_TASK STATEMENT:_
After locating the line that contains "The page's text", quote it and all lines after it through the end of the entries, and nothing more. Pictures stay out.

_Records drawn from a dataset:_
▬▬▬▬▬▬

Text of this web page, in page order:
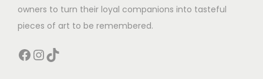
owners to turn their loyal companions into tasteful
pieces of art to be remembered.
Facebook InstagramTikTok
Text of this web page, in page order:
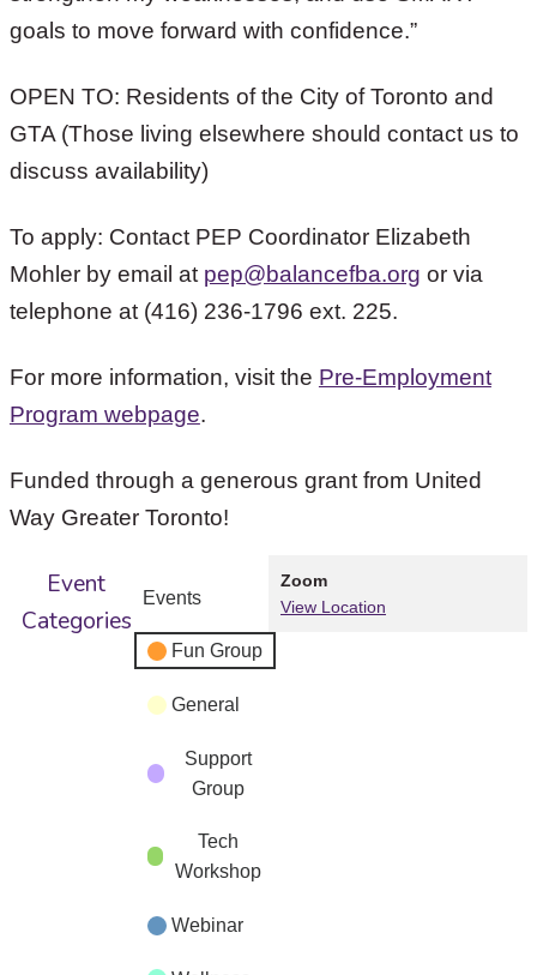
goals to move forward with confidence.”
OPEN TO: Residents of the City of Toronto and
GTA (Those living elsewhere should contact us to
discuss availability)
To apply: Contact PEP Coordinator Elizabeth
Mohler by email at pep@balancefba.org or via
telephone at (416) 236-1796 ext. 225.
For more information, visit the Pre-Employment
Program webpage.
Funded through a generous grant from United
Way Greater Toronto!
Zoom
View Location
Event
Categories
Events
Fun Group
General
Support
Group
Tech
Workshop
Webinar
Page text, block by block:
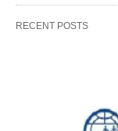
RECENT POSTS
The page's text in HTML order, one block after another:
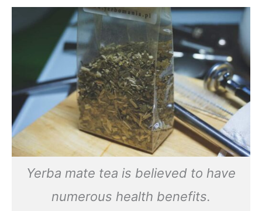
Yerba mate tea is believed to have
numerous health benefits.
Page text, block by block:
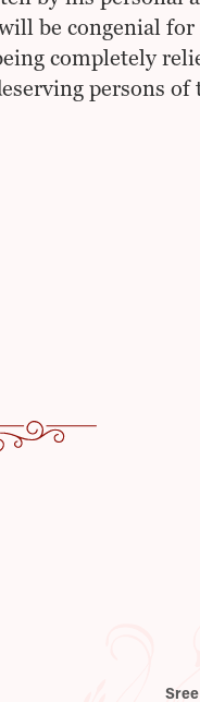
be congenial for
completely
persons of
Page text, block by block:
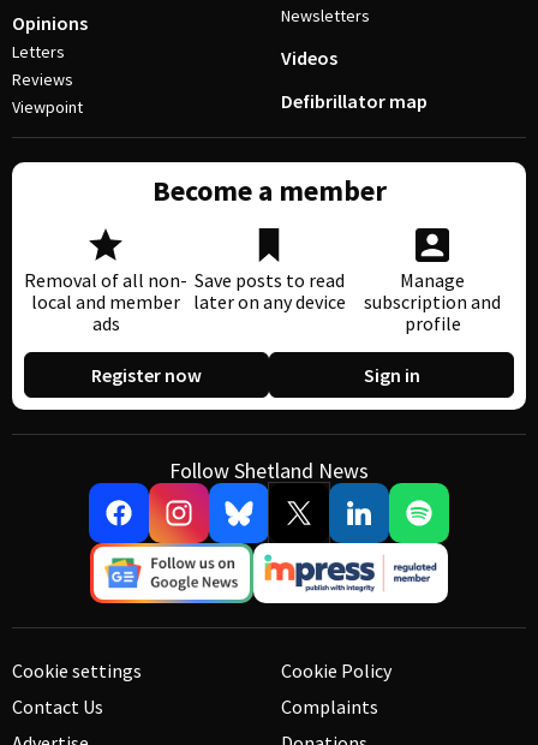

▬▬▬▬▬▬

_ANSWER BOX:_
The page's text in HTML order, one block after another:
Yerba mate tea is believed to have
numerous health benefits.
Page text, block by block:
be congenial for
completely
persons of
Page text, block by block:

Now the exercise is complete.